● Work order: For each line of the data below that holds "surgery", copy the line.

━━━━━━

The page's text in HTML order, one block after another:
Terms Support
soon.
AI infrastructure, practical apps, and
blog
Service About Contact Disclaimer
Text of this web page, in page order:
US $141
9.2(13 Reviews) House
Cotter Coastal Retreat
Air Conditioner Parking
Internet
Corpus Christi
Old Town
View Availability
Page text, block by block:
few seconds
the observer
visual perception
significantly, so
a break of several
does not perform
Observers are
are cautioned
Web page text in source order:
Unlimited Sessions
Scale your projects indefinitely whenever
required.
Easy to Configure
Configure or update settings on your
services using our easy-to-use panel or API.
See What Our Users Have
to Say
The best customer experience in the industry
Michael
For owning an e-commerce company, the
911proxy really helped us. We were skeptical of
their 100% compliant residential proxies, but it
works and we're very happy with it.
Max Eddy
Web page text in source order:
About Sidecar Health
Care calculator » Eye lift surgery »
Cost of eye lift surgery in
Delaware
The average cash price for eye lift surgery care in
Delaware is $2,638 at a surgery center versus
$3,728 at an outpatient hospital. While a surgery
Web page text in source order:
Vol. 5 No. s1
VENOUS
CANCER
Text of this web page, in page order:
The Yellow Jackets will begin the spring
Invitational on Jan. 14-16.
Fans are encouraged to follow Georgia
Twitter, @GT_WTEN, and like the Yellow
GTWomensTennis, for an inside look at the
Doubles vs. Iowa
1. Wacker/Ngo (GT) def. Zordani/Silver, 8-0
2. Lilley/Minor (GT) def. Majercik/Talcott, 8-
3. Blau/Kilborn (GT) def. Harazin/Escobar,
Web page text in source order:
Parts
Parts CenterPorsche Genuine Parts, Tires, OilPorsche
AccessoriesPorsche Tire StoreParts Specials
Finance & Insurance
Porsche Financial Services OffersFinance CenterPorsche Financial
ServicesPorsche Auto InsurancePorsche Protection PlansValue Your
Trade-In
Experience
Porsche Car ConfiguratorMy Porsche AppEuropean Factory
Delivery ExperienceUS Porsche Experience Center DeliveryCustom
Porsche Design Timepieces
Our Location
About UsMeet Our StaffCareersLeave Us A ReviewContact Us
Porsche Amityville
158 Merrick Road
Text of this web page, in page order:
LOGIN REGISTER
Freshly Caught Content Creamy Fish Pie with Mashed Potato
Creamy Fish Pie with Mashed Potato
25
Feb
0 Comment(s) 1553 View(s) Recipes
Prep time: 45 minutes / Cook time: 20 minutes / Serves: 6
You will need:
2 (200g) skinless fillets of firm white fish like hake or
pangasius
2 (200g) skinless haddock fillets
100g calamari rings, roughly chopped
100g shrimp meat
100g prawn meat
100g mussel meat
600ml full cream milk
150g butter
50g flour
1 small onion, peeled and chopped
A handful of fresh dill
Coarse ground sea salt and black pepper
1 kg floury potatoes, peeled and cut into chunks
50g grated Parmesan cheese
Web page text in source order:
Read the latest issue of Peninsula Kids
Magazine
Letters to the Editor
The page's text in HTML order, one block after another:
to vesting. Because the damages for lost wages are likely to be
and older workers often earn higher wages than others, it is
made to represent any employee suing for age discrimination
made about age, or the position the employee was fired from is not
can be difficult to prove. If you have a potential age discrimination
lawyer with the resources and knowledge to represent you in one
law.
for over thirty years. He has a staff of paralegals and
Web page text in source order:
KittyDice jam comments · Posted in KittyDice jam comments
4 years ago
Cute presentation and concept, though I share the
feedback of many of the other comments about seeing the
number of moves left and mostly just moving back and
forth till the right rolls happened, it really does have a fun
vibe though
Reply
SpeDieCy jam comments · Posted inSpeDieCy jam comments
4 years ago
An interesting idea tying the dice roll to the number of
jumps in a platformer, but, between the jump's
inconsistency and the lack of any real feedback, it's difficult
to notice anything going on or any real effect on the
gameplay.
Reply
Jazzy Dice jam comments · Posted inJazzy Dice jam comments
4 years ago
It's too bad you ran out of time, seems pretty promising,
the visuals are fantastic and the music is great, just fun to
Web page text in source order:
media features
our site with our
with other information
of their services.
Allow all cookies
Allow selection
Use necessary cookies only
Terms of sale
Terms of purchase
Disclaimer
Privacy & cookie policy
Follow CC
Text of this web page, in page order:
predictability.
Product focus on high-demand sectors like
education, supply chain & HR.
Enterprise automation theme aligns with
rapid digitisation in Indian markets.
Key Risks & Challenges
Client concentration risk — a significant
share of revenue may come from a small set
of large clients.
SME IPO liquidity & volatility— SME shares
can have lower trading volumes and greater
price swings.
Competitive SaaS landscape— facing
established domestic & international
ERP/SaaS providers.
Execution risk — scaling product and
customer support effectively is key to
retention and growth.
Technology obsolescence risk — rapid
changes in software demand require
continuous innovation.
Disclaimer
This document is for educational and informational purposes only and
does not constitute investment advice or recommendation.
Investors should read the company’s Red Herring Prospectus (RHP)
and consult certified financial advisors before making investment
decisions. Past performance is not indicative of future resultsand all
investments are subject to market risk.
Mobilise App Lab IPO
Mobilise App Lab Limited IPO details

━━━━━━

● The completed task:
Care calculator » Eye lift surgery »
Cost of eye lift surgery in
The average cash price for eye lift surgery care in
Delaware is $2,638 at a surgery center versus
$3,728 at an outpatient hospital. While a surgery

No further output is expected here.